Another ransomware incident has surfaced online targeting a famous firm. This time, the victim is the Italian menswear brand Boggi Milano that suffered a ransomware attack. Reports suggest Ragnarok ransomware gang involvement that even stole the data from the firm’s databases.
Boggi Milano Ransomware Attack
Reportedly, an Italian fashion clothing chain Boggi Milano has suffered a ransomware attack. The news surfaced online after the Ragnarok ransomware gang disclosed their activity on the dark web.
According to a Bloomberg report, the threat actors even managed to steal around 40GB of data from the victim’s network before executing the ransomware. The stolen data includes sensitive HR information as well such as employee salaries.

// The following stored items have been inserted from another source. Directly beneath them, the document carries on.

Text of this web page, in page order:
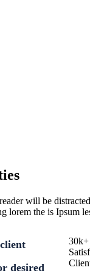
will be
lorem the is Ipsum
desired
30k+
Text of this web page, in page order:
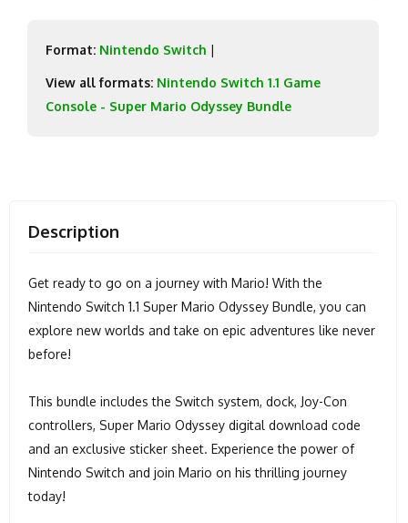
Format: Nintendo Switch |
View all formats: Nintendo Switch 1.1 Game
Console - Super Mario Odyssey Bundle
Description
Get ready to go on a journey with Mario! With the
Nintendo Switch 1.1 Super Mario Odyssey Bundle, you can
explore new worlds and take on epic adventures like never
before!
This bundle includes the Switch system, dock, Joy-Con
controllers, Super Mario Odyssey digital download code
and an exclusive sticker sheet. Experience the power of
Nintendo Switch and join Mario on his thrilling journey
today!
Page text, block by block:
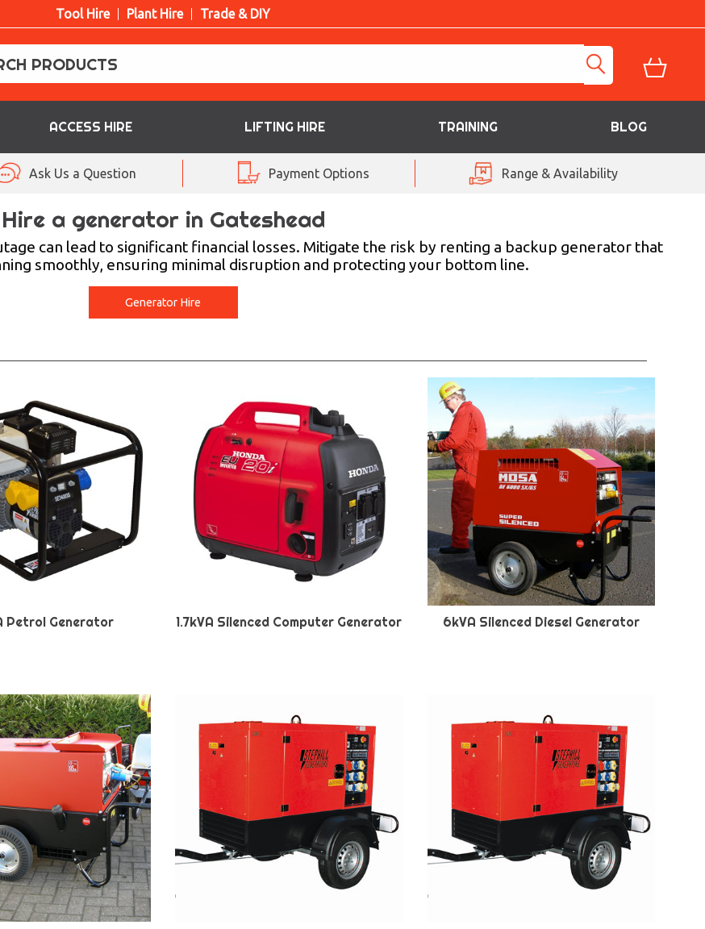
Tool Hire Plant Hire Trade & DIY
ACCESS HIRE LIFTING HIRE TRAINING BLOG
Ask Us a Question Payment Options Range & Availability
Hire a generator in Gateshead
can lead to significant financial losses. Mitigate the risk by renting a backup generator that
smoothly, ensuring minimal disruption and protecting your bottom line.
Generator Hire
Petrol Generator 1.7kVA Silenced Computer Generator 6kVA Silenced Diesel Generator
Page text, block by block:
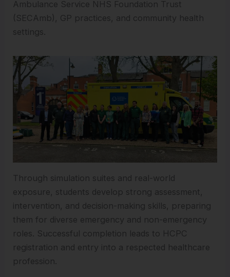
Ambulance Service NHS Foundation Trust
(SECAmb), GP practices, and community health
settings.
Through simulation suites and real-world
exposure, students develop strong assessment,
intervention, and decision-making skills, preparing
them for diverse emergency and non-emergency
roles. Successful completion leads to HCPC
registration and entry into a respected healthcare
profession.
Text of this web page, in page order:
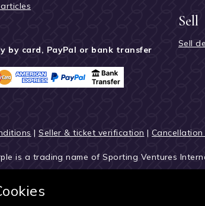
by card, PayPal or bank transfer
Sell
Sell
|Seller & ticket verification |
is a trading name of Sporting Ventures
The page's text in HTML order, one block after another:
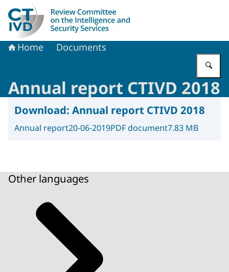
To the homepage of Dutch Review Committee on the
Home Documents
Annual report CTIVD 2018
Download: Annual report CTIVD 2018
Annual report20-06-2019PDF document7.83 MB
Other languages
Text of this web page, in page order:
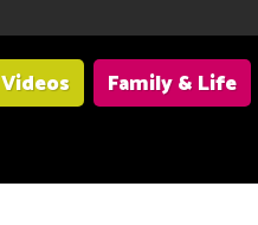
Videos Family & Life
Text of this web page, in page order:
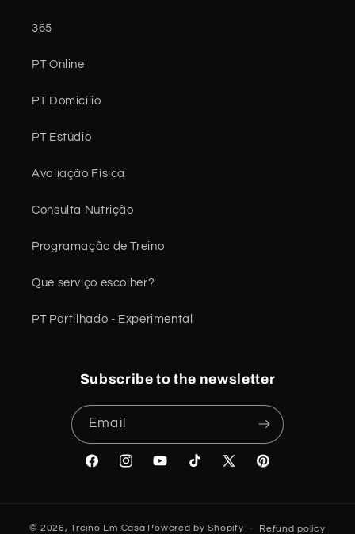
365
PT Online
PT Domicílio
PT Estúdio
Avaliação Física
Consulta Nutrição
Programação de Treino
Que serviço escolher?
PT Partilhado - Experimental
Subscribe to the newsletter
Email
FacebookInstagramYouTubeTikTok
X
Pinterest
© 2026, Treino Em Casa Powered by Shopify Refund policy

Besides, Technadu could also independently view the documents and confirm the ransomware involvement. Whereas, they also verified (via KELA) that the stolen data includes payment files (PDFs), payroll files, vouchers, tax-related data, and liability documents. Also, some stolen files named ‘test’ hinted that the attackers also stole some worthless files that the brand’s developers might have used for app testing purposes. Nonetheless, they couldn’t find any customer-related documents (until the time of writing this article).
Presently, it’s unclear how the attackers managed to infiltrate the firm’s network. Yet, a Boggi Milano spokesperson has assured that the incident couldn’t do much damage to the firm’s operations. Quoting the statement, Bloomberg stated,
A Boggi Milano representative said the company didn’t believe the attack had any significant impact and that the company was cooperating with authorities.
Certainly, Boggi Milano’s website is up and running and it doesn’t seem the firm has suffered any significant operational blow.
For now, no further details are available. Plus, neither Boggi Milano nor the attackers have shared any details about the ransom amount demanded and whether or not the victim plans to pay the ransom.
However, in the case of non-payment, the Ragnarok gang may begin releasing more (or all) of stolen data publicly.